Day10.「自分」と「好き」のゲシュタルト崩壊

あゆみ
·

 若い頃は、成功体験のほうが多かった私の人生が、だんだんうまくいかなくなってきて、とうとう決定的に転がり落ちたと思っていた頃。とある知人に質問されたことがあった。

「衣食住が保障されてて、お金にも余裕があって、愛してくれる人がいるのに、なにがそんなに辛いの?」

 けっこう辛口なご意見である。そのときの私はなんと答えたのだったか、もう忘れてしまった。でも、あのときどうしてそんなにつらかったのか、今の私が答えるとしたら。それはきっと、「自分のことが好きになれなかったから」だ。

自分の好きなところ

 今の私は、幸いなことに、自分のことがけっこう好きだ。だが、「自分のどこが好き?」ときかれると、ちょっと首をかしげてしまう。自分の好きなところって、なんだ……?

好きと得意と長所

 自分の得意分野とか、長所については、まあなんとなくうすらぼんやり理解している。

 たとえば、私はものを説明するのが得意だし、文章を書くのも得意だ。人とわりとすぐ打ち解けられるのは長所だし、外見的に言うなら、二重瞼と長いまつ毛はちょっとした自慢である。

 でも、「だからそこが好き」というふうには、少なくとも私の頭の中では繋がっていかない。それらはただの特徴であって、それ以上でも以下でもないのだ。

嫌いと苦手と短所

 逆に、自分の苦手とか短所も、思いつくものの「だからそこが嫌い」とはあまりならない気がする。それらもやはり特徴でしかなく、直せたらいいね、としか思わない。

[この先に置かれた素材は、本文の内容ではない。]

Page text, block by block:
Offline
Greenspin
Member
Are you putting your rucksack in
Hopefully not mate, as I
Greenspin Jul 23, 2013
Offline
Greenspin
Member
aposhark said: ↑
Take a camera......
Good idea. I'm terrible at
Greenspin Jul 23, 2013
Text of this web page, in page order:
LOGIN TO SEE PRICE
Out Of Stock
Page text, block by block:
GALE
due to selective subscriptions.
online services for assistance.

 ……これ、明日のテーマなのにここでこんなふうにまとめて大丈夫なんだろうか。明日の私、頑張れ。

私の好きな人たち

 そんなわけで、自分の特徴へのジャッジをあまり行わない私だが、そうは言っても、自分を好きになるには、ある程度の根拠が必要だ。私の根拠は、「私の好きな人たち」である。

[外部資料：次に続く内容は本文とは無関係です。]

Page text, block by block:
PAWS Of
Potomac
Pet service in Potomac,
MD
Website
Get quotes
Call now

 家族や親戚、友人知人。たくさんの人と関わっている中で、私から「好きだな」と思う人たちがいる。そしてありがたいことに、そのうちのほとんどが、私へ「好きだよ」という態度をとってくれる。

相手の信じる私

「自分を信じられないなら、あなたが信じている私が信じているあなたを信じて」

 創作物でわりとよくあるセリフだが、私はこの理屈が大好きである。それはもう本当に大好きである。

 このセリフにのっとるなら、自分で自分を好きになれるかわからないとき、自分が好きな相手が「好き」だと思ってくれている自分のことを、「悪いやつではないんだな」と思うことができる。

 それを繰り返すうちに、私は自分のことを好きになれたのだ。特徴の内容なんて関係ない。あばたもえくぼというように、好きになってしまえば、どんな特徴だってかわいいもの。恋じゃなくて愛なのだ。

自分の好きなところ

 ありていな話になるが、強いて自分の好きなところを挙げるなら。「こんな自分のことを好きでいてくれるところ」だろうと思う。「自分」や「好き」という言葉がややこしくなってきたが、私は、自分を好きでいられる自分が、好きだ。